◆ Task goal
Look through the data below and output, unchanged, every line from the one holding "media, desviación estándar" through the one holding "instruct ETCD to", inclusive. Skip the pictures.
== Input records ==
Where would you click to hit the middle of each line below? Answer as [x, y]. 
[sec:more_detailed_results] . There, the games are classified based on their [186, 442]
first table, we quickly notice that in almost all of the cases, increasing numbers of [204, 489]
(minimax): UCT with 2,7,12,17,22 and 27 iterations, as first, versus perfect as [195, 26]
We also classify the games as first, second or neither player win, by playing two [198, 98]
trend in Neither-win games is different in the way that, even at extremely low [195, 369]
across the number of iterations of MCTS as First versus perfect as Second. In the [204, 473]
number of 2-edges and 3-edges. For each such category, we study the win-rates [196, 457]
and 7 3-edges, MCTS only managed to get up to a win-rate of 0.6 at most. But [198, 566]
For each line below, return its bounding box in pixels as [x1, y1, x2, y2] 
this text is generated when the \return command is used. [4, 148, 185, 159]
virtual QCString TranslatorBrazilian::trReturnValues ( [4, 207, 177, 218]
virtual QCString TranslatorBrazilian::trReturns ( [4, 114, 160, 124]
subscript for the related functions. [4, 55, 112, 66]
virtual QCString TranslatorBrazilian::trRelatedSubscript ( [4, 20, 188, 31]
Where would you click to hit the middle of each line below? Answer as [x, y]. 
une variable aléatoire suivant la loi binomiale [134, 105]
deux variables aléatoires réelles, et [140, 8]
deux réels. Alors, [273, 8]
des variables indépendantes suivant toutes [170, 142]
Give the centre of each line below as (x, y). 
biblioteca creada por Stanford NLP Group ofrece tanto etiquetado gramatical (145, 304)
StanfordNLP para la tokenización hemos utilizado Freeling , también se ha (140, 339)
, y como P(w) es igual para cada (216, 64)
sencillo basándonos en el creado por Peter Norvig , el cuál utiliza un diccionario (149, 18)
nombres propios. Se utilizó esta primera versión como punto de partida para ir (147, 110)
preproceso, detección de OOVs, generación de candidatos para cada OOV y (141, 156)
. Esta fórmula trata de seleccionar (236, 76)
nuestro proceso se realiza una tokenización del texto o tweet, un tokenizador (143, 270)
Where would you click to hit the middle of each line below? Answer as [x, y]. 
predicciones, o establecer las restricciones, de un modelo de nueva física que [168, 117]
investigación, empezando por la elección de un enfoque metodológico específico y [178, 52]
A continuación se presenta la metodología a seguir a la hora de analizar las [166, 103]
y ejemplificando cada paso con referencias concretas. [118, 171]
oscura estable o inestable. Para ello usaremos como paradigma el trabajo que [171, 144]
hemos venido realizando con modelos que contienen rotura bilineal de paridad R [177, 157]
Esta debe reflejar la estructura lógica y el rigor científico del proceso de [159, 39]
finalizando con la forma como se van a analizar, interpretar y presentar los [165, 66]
===
== Input records ==
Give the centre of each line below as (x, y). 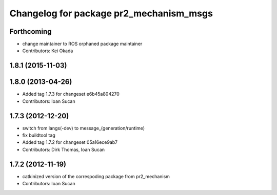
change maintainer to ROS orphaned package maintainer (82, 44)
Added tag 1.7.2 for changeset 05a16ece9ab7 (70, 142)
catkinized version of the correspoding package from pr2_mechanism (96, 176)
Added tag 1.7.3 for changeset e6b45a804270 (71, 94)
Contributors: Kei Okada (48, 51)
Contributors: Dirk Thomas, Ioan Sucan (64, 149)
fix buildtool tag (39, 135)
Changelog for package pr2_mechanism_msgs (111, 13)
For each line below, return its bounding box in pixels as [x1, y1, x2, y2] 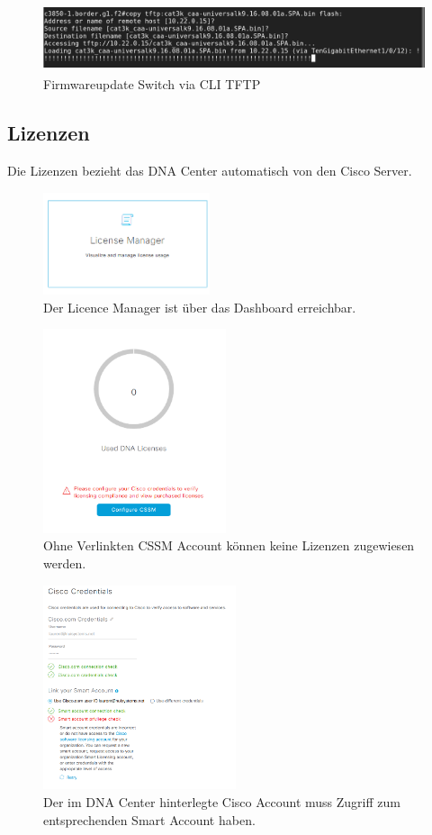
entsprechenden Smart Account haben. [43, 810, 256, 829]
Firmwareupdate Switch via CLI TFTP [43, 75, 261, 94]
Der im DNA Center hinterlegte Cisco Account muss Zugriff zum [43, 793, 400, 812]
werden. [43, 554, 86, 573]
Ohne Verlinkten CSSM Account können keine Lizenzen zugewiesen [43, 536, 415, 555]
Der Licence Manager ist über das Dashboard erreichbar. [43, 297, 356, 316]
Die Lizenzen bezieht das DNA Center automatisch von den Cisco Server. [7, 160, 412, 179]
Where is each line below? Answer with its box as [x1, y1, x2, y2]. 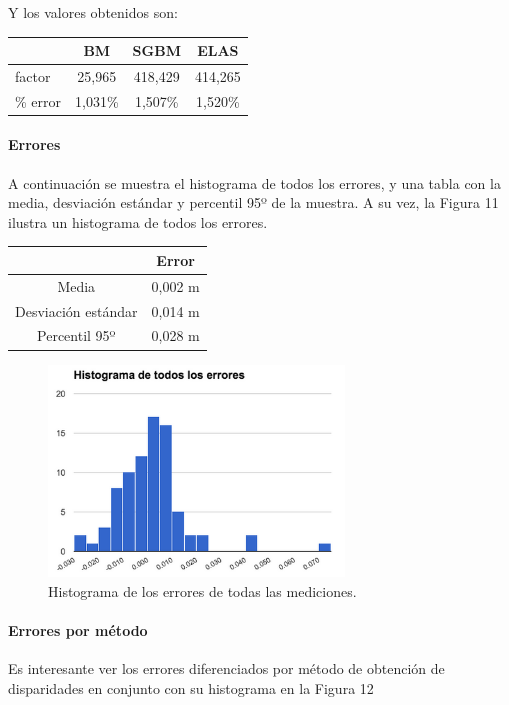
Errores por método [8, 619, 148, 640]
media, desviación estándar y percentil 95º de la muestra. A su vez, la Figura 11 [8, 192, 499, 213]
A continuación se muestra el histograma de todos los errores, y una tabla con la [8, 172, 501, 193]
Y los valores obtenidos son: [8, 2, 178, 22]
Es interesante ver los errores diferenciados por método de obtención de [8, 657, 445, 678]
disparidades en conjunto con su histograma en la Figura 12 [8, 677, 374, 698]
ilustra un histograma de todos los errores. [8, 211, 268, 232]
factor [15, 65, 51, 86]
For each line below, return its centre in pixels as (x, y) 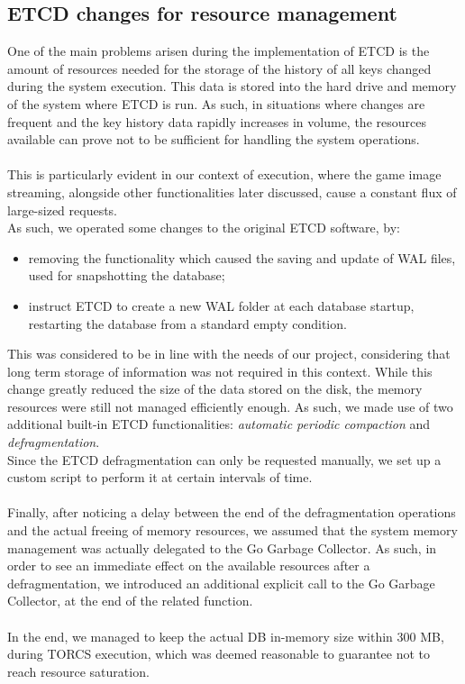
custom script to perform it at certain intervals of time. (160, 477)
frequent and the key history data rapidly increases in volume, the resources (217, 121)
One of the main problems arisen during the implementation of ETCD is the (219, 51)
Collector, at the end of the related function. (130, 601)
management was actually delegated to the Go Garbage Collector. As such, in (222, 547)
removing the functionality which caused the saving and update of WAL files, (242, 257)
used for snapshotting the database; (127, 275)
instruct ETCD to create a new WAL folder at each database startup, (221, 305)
===
◆ Worked solution
media, desviación estándar y percentil 95º de la muestra. A su vez, la Figura 11 [8, 192, 499, 213]
A continuación se muestra el histograma de todos los errores, y una tabla con la [8, 172, 501, 193]
Y los valores obtenidos son: [8, 2, 178, 22]
Es interesante ver los errores diferenciados por método de obtención de [8, 657, 445, 678]
disparidades en conjunto con su histograma en la Figura 12 [8, 677, 374, 698]
ilustra un histograma de todos los errores. [8, 211, 268, 232]
factor [15, 65, 51, 86]
For each line below, return its centre in pixels as (x, y) 
custom script to perform it at certain intervals of time. (160, 477)
frequent and the key history data rapidly increases in volume, the resources (217, 121)
One of the main problems arisen during the implementation of ETCD is the (219, 51)
Collector, at the end of the related function. (130, 601)
management was actually delegated to the Go Garbage Collector. As such, in (222, 547)
removing the functionality which caused the saving and update of WAL files, (242, 257)
used for snapshotting the database; (127, 275)
instruct ETCD to create a new WAL folder at each database startup, (221, 305)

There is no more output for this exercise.